Main

Over 238 000 men are estimated to be diagnosed with prostate cancer in the United States this year, with 29 000 dying from the disease (American Cancer Society, 2013). Nearly 85% of these cancers will be detected by prostate-specific antigen (PSA) screening with diagnostic PSA level above 4.0 ng ml−1 (Glass et al, 2013). Two recently reported studies showed disparate findings with regard to the impact of PSA screening on prostate cancer-specific mortality, yet both showed that the single biggest risk for screening is overdetection (Andriole et al, 2009; Schröder et al, 2009). It is estimated that 10–56% of the cases of diagnosed prostate cancer would be ‘insignificant’ and not have had a meaningful clinical impact if they had remained undetected/untreated (Draisma et al, 2009). In low-risk patients, the Prostate Cancer Intervention versus Observation Trial demonstrated that a survival benefit cannot be observed in radical prostatectomy vs active surveillance (AS) after 10 years of median follow-up (Wilt et al, 2012). Despite this latter finding, the vast majority of men with prostate cancer are actively treated with surgery, radiation, androgen ablation, or all the three (Cooperberg et al, 2010). This holds true even for those cancers deemed ideal for surveillance or less aggressive treatments (Barocas et al, 2008).
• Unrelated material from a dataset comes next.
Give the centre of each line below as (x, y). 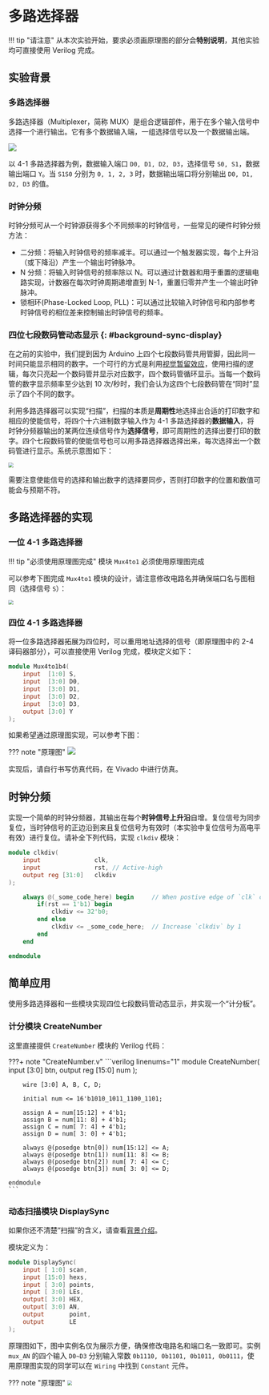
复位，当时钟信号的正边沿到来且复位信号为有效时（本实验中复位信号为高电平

Overdiagnosed prostate cancers can cause a negative impact on the quality-adjusted life years following PSA screening (Heijnsdijk et al, 2012). It is difficult to assure a patient that a low-risk cancer at biopsy is truly ‘insignificant’ as biopsies inherently undersample the prostate (Harnden et al, 2008; Shaw et al, 2014). Using contemporary AS protocols and standard multicore biopsy techniques, patients with no evidence of a high Gleason score cancer on biopsy still carry a significant risk of having a high-grade tumour when the prostate is removed and sampled completely (Iremashvilli et al, 2012). This is troubling as a number of clinical end points have been linked to Gleason score, including TNM stage, response to different therapies, biochemical failure, progression to metastatic disease, and survival, including prostate cancer-specific survival and overall survival (Partin et al, 1995, 2001; Kattan et al, 1998, 2003; Freedland et al, 2003; Cooperberg et al, 2005). A recent study reports that 36% of tumours with a Gleason score of 6 on biopsy are upgraded at radical prostatectomy to a Gleason score of 7 or higher (Epstein et al, 2012). A similar upgrading rate of 34% as well as an upstaging rate of 13% was also reported in both the African American and other racial groups (Jalloh et al, 2014).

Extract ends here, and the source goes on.